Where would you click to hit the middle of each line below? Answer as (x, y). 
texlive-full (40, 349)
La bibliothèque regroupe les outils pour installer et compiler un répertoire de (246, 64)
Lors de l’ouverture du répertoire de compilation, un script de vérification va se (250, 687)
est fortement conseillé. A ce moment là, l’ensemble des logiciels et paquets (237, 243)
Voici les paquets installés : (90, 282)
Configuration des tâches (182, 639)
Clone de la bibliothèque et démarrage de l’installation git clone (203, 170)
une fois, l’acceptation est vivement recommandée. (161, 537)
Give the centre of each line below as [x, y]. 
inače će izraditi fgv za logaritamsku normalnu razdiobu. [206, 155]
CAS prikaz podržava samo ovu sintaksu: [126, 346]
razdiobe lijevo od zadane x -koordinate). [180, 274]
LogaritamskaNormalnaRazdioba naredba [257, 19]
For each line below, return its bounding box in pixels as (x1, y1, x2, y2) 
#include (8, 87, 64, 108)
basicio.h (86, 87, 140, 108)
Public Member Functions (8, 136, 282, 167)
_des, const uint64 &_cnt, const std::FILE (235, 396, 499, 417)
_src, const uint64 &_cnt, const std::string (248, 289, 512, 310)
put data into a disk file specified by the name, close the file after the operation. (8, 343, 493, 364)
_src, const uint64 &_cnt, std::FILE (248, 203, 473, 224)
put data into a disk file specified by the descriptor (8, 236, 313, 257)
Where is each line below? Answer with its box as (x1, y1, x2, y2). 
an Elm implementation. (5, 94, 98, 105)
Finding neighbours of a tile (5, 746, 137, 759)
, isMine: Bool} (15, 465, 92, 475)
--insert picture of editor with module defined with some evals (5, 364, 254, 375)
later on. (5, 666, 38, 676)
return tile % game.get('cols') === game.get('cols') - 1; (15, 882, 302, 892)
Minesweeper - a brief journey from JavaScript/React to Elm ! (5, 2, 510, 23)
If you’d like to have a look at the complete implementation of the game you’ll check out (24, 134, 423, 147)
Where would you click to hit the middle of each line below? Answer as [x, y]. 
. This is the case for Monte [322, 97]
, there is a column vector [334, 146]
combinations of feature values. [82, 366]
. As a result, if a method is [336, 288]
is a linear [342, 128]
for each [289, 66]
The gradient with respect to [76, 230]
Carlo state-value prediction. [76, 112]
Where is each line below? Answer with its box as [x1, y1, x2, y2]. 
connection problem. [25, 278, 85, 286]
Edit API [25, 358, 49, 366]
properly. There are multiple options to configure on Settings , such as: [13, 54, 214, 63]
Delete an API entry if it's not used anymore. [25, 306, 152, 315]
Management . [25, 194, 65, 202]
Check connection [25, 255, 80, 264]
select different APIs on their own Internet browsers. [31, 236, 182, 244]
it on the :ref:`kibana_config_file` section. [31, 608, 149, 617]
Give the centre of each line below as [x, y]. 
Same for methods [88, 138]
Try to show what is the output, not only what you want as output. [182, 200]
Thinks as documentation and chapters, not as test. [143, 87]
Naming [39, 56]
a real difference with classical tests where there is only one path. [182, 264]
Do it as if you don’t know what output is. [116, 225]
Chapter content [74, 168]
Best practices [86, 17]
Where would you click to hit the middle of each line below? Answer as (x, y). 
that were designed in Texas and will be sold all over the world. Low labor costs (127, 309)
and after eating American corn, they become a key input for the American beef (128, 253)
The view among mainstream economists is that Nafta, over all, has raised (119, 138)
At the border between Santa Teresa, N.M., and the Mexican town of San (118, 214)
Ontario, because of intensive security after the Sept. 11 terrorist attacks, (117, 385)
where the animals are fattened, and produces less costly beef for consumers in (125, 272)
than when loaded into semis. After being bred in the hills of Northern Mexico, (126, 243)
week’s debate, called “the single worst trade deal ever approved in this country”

::::::::::

**About this exercise:** When a line holds the string "what", pull it out of the listing.

**Response area:**
Try to show what is the output, not only what you want as output. [182, 200]
Do it as if you don’t know what output is. [116, 225]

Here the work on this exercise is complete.